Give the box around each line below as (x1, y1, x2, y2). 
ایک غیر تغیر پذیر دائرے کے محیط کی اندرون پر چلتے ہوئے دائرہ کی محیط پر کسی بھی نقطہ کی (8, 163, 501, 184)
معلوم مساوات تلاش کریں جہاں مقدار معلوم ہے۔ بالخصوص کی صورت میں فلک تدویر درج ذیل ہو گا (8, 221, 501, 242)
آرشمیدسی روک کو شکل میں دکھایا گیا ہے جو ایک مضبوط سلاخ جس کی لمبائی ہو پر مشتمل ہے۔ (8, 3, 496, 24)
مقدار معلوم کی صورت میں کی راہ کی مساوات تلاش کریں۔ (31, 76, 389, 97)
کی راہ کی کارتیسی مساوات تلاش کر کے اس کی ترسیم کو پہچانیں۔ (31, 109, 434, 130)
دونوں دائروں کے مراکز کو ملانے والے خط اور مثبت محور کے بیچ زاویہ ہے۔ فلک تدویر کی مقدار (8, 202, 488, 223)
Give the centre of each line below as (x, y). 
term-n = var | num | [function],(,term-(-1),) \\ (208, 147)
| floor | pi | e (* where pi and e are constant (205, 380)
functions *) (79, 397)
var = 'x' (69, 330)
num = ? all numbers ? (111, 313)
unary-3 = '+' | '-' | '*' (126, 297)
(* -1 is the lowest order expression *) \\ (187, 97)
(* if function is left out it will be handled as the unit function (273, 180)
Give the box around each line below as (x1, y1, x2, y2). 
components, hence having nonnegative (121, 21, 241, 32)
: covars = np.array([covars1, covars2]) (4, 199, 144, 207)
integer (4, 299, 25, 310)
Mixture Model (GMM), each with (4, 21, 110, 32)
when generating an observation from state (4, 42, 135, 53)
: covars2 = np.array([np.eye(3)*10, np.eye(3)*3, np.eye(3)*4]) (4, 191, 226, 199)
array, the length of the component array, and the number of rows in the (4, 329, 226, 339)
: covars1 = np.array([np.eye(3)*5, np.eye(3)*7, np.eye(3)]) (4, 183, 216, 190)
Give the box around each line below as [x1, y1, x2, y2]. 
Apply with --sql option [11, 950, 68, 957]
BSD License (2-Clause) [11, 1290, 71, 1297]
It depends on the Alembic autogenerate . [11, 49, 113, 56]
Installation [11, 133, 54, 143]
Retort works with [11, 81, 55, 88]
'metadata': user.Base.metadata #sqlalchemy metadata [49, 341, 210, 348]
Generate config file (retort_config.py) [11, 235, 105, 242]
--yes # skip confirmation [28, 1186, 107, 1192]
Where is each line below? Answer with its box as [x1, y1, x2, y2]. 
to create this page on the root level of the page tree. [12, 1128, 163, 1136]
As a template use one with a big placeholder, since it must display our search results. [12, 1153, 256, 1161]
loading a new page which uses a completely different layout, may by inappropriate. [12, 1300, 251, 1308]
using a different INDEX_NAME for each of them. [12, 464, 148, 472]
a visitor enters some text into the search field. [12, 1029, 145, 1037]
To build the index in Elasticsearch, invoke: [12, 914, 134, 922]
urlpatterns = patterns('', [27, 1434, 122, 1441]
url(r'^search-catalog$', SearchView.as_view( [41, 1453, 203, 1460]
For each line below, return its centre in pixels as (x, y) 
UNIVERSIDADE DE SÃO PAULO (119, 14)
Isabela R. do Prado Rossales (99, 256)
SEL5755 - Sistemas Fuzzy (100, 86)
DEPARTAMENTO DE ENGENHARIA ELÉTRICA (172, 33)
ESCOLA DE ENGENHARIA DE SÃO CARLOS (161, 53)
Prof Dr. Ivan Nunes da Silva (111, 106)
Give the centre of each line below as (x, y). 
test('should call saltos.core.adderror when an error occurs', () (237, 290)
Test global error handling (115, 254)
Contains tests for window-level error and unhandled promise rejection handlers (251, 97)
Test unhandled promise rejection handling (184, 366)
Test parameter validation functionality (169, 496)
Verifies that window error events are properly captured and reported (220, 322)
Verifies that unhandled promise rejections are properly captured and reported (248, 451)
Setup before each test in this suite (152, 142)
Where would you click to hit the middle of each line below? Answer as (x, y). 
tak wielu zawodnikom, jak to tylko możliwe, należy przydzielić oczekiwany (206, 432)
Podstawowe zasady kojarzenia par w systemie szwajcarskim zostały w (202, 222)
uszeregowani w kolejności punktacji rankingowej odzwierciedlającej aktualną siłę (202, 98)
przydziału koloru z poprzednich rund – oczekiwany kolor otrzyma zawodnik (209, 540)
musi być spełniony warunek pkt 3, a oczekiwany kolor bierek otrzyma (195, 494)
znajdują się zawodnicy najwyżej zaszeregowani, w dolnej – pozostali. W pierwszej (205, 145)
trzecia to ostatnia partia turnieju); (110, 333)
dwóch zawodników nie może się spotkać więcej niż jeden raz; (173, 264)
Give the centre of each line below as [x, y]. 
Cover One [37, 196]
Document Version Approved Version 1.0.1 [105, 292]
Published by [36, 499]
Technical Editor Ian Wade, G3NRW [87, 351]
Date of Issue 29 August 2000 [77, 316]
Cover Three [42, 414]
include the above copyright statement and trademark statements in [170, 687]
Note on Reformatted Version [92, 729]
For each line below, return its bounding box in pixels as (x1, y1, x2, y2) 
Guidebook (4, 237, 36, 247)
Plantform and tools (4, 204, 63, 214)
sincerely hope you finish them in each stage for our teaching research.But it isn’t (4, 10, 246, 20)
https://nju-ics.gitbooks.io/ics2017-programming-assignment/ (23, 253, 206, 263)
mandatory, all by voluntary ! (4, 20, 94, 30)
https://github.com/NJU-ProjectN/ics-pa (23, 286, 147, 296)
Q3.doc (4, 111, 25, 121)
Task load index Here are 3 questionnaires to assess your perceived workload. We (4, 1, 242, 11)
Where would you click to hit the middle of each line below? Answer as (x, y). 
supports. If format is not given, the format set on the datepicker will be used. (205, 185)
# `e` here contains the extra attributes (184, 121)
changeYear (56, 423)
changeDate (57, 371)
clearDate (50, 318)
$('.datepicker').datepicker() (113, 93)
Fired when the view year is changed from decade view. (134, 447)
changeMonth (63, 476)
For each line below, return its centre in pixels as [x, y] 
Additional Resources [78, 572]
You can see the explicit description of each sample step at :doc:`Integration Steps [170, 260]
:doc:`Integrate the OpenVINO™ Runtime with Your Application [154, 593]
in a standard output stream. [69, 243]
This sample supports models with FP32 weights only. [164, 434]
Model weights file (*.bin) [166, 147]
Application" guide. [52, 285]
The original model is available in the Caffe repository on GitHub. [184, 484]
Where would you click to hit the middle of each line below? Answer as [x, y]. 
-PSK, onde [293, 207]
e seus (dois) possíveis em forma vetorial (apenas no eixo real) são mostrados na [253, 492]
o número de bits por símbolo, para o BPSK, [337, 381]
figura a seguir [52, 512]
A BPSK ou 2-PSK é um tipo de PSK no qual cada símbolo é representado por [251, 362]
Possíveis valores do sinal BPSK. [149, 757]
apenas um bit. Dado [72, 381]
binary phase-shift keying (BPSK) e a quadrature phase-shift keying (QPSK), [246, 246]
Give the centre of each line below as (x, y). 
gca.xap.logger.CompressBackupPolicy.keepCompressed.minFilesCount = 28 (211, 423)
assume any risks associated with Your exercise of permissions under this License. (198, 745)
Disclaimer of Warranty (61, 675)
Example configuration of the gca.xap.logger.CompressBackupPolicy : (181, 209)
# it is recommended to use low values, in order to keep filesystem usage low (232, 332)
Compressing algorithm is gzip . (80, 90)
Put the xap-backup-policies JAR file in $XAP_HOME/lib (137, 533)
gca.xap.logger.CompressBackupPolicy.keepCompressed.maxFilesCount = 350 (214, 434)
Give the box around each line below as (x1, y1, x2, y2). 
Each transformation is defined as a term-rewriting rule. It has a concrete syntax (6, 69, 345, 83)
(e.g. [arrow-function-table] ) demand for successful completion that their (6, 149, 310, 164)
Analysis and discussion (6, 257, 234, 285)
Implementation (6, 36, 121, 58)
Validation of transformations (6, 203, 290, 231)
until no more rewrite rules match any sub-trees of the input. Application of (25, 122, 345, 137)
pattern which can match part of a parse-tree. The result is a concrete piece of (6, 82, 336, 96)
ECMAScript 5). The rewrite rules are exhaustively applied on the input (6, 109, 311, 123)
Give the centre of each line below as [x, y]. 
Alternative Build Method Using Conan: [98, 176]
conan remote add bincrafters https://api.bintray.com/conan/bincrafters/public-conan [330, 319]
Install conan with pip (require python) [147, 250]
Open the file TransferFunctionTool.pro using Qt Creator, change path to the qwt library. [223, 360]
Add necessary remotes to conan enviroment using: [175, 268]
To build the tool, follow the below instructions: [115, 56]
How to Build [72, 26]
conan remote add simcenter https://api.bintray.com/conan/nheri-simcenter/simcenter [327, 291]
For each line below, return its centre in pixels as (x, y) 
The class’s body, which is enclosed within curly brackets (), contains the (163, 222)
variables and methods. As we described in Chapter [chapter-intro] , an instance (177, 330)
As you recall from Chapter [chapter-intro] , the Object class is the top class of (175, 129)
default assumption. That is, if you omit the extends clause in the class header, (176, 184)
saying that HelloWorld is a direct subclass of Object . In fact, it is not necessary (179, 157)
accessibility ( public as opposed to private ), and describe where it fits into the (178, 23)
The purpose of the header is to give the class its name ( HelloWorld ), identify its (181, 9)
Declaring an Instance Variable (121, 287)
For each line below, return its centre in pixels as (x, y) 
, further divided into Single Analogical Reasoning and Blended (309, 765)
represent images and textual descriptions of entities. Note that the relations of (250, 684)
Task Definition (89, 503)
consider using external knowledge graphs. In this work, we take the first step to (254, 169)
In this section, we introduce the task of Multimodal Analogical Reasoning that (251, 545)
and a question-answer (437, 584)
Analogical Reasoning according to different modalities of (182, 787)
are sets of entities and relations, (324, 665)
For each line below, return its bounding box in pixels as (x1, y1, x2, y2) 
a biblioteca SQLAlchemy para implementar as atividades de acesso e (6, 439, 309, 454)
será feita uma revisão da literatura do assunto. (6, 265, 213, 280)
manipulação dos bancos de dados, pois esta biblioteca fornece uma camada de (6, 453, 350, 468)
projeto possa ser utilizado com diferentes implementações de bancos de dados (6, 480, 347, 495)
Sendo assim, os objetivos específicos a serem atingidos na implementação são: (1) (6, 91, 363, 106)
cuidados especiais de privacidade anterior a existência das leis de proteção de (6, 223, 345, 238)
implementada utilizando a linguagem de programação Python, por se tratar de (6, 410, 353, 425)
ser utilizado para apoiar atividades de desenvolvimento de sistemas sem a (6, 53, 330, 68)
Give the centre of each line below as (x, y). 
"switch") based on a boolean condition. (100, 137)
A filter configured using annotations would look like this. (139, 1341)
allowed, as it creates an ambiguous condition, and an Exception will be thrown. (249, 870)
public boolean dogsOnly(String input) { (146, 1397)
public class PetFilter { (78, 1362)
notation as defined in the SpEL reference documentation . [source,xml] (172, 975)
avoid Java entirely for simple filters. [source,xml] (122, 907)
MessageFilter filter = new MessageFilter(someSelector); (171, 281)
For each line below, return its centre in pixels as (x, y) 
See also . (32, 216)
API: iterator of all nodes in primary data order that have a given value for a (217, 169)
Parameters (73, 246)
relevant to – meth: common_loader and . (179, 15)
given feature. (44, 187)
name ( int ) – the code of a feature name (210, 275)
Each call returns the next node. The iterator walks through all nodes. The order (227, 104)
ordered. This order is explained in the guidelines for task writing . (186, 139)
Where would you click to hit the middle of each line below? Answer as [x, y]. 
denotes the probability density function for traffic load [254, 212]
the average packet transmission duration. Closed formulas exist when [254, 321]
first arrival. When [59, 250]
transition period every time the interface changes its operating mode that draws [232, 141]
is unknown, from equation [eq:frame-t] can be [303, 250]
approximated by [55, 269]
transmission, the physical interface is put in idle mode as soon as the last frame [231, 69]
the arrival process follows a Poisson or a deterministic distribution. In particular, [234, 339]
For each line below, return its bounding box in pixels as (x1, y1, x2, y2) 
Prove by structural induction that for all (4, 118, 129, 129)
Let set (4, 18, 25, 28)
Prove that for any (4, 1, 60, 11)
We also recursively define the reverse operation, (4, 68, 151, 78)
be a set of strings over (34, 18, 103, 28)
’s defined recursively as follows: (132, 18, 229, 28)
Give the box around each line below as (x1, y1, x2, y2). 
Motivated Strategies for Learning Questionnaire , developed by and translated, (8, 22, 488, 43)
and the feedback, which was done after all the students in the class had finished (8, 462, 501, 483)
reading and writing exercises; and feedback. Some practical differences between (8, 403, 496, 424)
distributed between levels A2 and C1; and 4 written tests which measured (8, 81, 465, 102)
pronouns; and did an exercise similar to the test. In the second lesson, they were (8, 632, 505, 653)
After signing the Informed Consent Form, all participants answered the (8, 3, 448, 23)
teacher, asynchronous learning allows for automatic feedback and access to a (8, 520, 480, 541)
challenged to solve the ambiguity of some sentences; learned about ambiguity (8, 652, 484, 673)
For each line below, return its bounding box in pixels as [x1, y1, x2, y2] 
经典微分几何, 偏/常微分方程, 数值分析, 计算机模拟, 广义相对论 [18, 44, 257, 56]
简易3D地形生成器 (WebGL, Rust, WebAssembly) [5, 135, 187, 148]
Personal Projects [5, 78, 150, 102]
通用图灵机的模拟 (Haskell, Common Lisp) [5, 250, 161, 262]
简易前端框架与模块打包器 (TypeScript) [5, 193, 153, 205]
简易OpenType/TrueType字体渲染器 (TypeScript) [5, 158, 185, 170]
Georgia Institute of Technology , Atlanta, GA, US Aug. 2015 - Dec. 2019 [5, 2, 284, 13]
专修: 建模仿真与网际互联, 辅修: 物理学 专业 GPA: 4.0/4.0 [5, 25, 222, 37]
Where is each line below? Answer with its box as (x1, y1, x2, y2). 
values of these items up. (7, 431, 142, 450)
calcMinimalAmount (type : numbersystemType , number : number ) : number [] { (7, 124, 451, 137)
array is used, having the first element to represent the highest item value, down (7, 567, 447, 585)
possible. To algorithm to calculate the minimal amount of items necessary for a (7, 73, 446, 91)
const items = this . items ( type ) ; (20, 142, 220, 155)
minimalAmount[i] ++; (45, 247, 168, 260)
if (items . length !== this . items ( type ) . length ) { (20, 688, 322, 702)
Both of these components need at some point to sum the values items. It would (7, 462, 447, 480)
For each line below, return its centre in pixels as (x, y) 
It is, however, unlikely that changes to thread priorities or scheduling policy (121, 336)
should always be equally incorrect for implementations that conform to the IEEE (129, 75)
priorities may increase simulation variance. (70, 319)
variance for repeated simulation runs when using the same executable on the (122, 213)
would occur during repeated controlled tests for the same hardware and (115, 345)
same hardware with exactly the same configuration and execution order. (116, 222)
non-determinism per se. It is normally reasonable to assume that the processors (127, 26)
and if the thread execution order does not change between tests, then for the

────────

Brief »
Above are the lines; repeat exactly the ones from the line containing "dwóch zawodników nie" down to the line containing "Model weights file (*.bin) [166, 147]", both inclusive.

Written answer »
dwóch zawodników nie może się spotkać więcej niż jeden raz; (173, 264)
Give the centre of each line below as [x, y]. 
Cover One [37, 196]
Document Version Approved Version 1.0.1 [105, 292]
Published by [36, 499]
Technical Editor Ian Wade, G3NRW [87, 351]
Date of Issue 29 August 2000 [77, 316]
Cover Three [42, 414]
include the above copyright statement and trademark statements in [170, 687]
Note on Reformatted Version [92, 729]
For each line below, return its bounding box in pixels as (x1, y1, x2, y2) 
Guidebook (4, 237, 36, 247)
Plantform and tools (4, 204, 63, 214)
sincerely hope you finish them in each stage for our teaching research.But it isn’t (4, 10, 246, 20)
https://nju-ics.gitbooks.io/ics2017-programming-assignment/ (23, 253, 206, 263)
mandatory, all by voluntary ! (4, 20, 94, 30)
https://github.com/NJU-ProjectN/ics-pa (23, 286, 147, 296)
Q3.doc (4, 111, 25, 121)
Task load index Here are 3 questionnaires to assess your perceived workload. We (4, 1, 242, 11)
Where would you click to hit the middle of each line below? Answer as (x, y). 
supports. If format is not given, the format set on the datepicker will be used. (205, 185)
# `e` here contains the extra attributes (184, 121)
changeYear (56, 423)
changeDate (57, 371)
clearDate (50, 318)
$('.datepicker').datepicker() (113, 93)
Fired when the view year is changed from decade view. (134, 447)
changeMonth (63, 476)
For each line below, return its centre in pixels as [x, y] 
Additional Resources [78, 572]
You can see the explicit description of each sample step at :doc:`Integration Steps [170, 260]
:doc:`Integrate the OpenVINO™ Runtime with Your Application [154, 593]
in a standard output stream. [69, 243]
This sample supports models with FP32 weights only. [164, 434]
Model weights file (*.bin) [166, 147]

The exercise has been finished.